After reaching a stable baseline CoBF, the vehicle (aCSF) was superfused through the window to provide an experimental control for drug application in all animals. In rats, NMDA (group 1A; n=8) or glutamate (group 1B; n=10) (both drugs were purchased from Sigma, dissolved in aCSF) were administered topically at 10−5, 10−4, and 10−3 M concentrations for 10 minutes, interrupted by 10-minute-long drug-free periods when the surface was flushed with aCSF. To examine reproducibility, 10−4 or 10−3 M (n = 6) of NMDA was applied on the surface twice (group 2). In group 3 (n = 11), glutamate (10−3 M) was applied for 10 minutes prior to the coapplication of 10−4 and 10−3 M of NMDA. In group 4 (n = 8), the CoBF responses to AMPA (10−5 and 10−4 M, dissolved in 0.1 M of NaOH to 2 × 10−2 M and further diluted with aCSF; Acros Organics, Morris Plains, New Jersey) were characterized. In group 5 (n = 8), NMDA (10−4 and 10−3 M) was coapplied with AMPA (10−4 M) after a 10-minute incubation period with this latter agonist. In group 6 (n = 6), the brain surface was treated with 10−5 and 10−4 M of kainate (Sigma, dissolved in aCSF) for 10 minutes.

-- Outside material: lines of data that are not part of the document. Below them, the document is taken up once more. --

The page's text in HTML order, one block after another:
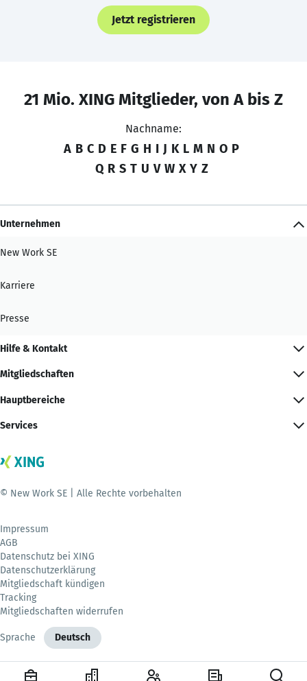
Jetzt registrieren
21 Mio. XING Mitglieder, von A bis Z
Nachname:
A B C D E F G H I J K L M N O P
Q R S T U V W X Y Z
Unternehmen
New Work SE
Karriere
Presse
Hilfe & Kontakt
Mitgliedschaften
Hauptbereiche
Services
© New Work SE | Alle Rechte vorbehalten
Impressum
AGB
Datenschutz bei XING
Datenschutzerklärung
Mitgliedschaft kündigen
Tracking
Mitgliedschaften widerrufen
Sprache Deutsch
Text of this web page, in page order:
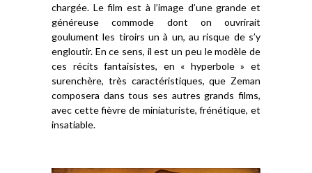
chargée. Le film est à l’image d’une grande et
généreuse commode dont on ouvrirait
goulument les tiroirs un à un, au risque de s’y
engloutir. En ce sens, il est un peu le modèle de
ces récits fantaisistes, en « hyperbole » et
surenchère, très caractéristiques, que Zeman
composera dans tous ses autres grands films,
avec cette fièvre de miniaturiste, frénétique, et
insatiable.
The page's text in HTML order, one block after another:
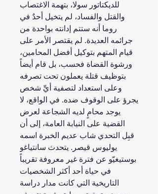
للديكتاتور سولا، بتهمة الاغتصاب
والقتل والفساد، لم يتخيل أحدٌ في
روما أنه ستتم إدانته بواحدة من
جرائمه العديدة. لم يقتصر الأمر على
قيام المتهم بتوكيل أفضل المحامين،
ورشوة القضاة فحسب، بل قام أيضاً
بتوظيف قتلة يعملون تحت تصرفه
وعلى استعداد لتصفية أيِّ شخص
يجرؤ على الوقوف ضده. في الواقع، لا
يوجد محامٍ لديه الشجاعة لعرض
القضية على النيابة العامة، إلى أن
قبِل التحدي شاب عديم الخبرة اسمه
يوليوس قيصر. يتحدث سانتياغو
بوستيغيّو عن فترة غير معروفة تقريباً
في حياة أحد أكثر الشخصيات
التاريخية التي كانت مدار دراسة

In piglets, the effects of topical NMDA (10−4 and 10−3 M, group 7A; n = 5) on CoBF were determined. The brain surface was exposed to NMDA for 10 minutes, after which this stimulus was removed with aCSF. DC potential and CoBF recording continued for an additional 20 minutes. In group 7B, CoBF responses to glutamate (10−4 and 10−3 M, n = 4) were evaluated similarly. In five animals, at least 30 minutes after the removal of the highest dose of NMDA/glutamate, we attempted to evoke CSDs by using repeated pinpricks (26-G needle, 1–2 mm in depth) as a mechanical stimulation. CoBF and DC potential were recorded in a 30-minute period following each pinprick.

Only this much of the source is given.